Ashworth says he does not know why the system
met certification requirements but later performed as poorly as
Alitalia officials say it did. "FAA requirements don't look at a
system's longevity and a customer's satisfaction. FAA rules look at
safety," he says.
IFT lands prominent investors and contract
IFT began wooing other airlines with a
second-generation system that included gambling games that could
generate additional revenue.
The company also attracted many prominent
investors and board members. Alexander Haig, the former secretary of
state, was a consultant and a director. John Pritzker, a member of
the family that owns the Hyatt hotel chain, was on the board. James
Wolfensohn, the head of the World Bank, bought shares for his
children. Another shareholder was Orin Kramer, a leading Democratic
Party fundraiser and a friend of then-president Bill Clinton. IFT's
initial public offering of stock was underwritten by D. H. Blair
Investment Banking, which was led by J. Morton Davis, a
well-connected executive who donated to both political parties and
introduced prominent people like Haig and Wolfensohn to IFT.
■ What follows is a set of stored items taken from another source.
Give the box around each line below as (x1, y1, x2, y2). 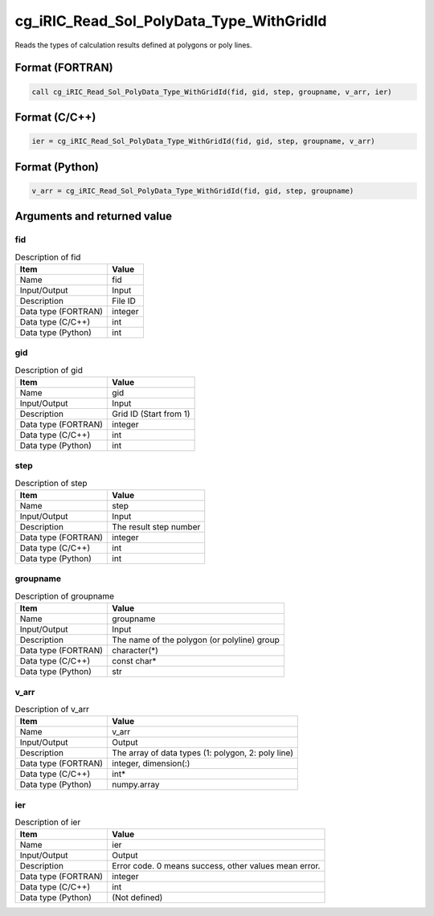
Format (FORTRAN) (14, 61, 113, 75)
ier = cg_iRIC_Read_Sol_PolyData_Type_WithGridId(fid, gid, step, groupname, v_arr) (31, 137, 375, 146)
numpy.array (112, 779, 160, 791)
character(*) (112, 645, 158, 656)
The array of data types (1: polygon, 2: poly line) (112, 747, 293, 759)
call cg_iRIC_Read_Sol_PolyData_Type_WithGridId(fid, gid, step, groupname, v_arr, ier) (31, 87, 393, 96)
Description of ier (14, 816, 81, 828)
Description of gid (14, 364, 84, 375)
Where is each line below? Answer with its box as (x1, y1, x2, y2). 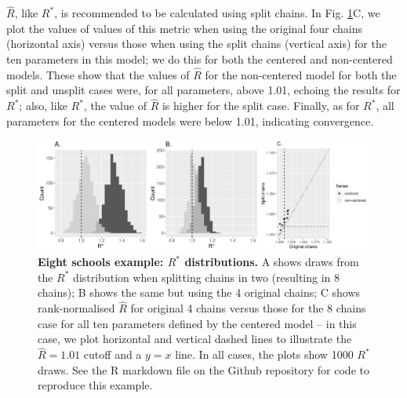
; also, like (19, 97, 67, 114)
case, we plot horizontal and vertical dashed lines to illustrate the (38, 330, 352, 347)
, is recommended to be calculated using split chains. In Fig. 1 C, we (54, 5, 380, 21)
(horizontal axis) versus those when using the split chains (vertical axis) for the (6, 35, 387, 52)
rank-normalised (38, 300, 115, 316)
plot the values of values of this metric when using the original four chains (6, 20, 362, 36)
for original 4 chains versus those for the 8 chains (130, 300, 366, 316)
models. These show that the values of (6, 66, 190, 82)
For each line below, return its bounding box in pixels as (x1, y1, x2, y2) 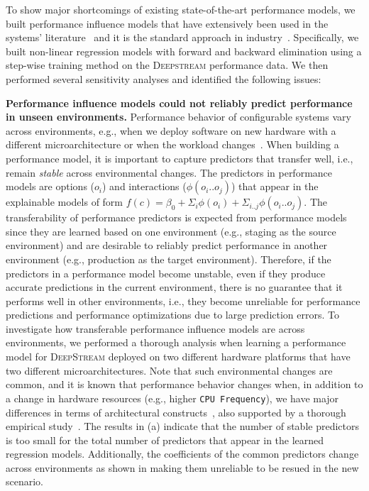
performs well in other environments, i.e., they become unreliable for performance (6, 293, 360, 308)
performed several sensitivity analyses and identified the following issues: (6, 71, 321, 86)
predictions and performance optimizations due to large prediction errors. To (6, 307, 339, 322)
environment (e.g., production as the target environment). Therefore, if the (6, 251, 331, 266)
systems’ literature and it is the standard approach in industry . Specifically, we (6, 30, 359, 45)
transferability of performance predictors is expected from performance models (6, 210, 347, 225)
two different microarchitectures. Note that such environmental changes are (6, 363, 333, 377)
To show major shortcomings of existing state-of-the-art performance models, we (6, 2, 356, 16)

In May 1996, Swissair agreed to pay about $72
million, plus the cost of installation, upgrades and design
modification, for entertainment systems on 16 McDonnell Douglas
MD-11s and five Boeing 747 jets. Swissair planned on offering lotto,
keno and video slots to passengers on non-U.S. routes, and revenue
would be shared by the airline, IFT and the Swiss international
lottery system.
Three weeks before IFT announced its original
Swissair deal, the company signed a consulting agreement with Haig,
White House chief of staff under President Nixon and President
Reagan's secretary of state. IFT named Haig to its board of
directors and agreed to pay the influential Republican $50,000
annually, plus 1% of gross revenue.
Haig says he called on airlines to buy IFT's
entertainment system but wasn't involved in the Swissair deal. After
the deal was finalized, he says he discussed it with Thomas
Schmidheiny, a close friend and former member of Swissair's board of
directors.
Schmidheiny, one of the world's wealthiest
individuals, says that the IFT deal was brought before the Swissair
board, and it agreed to go ahead with the project.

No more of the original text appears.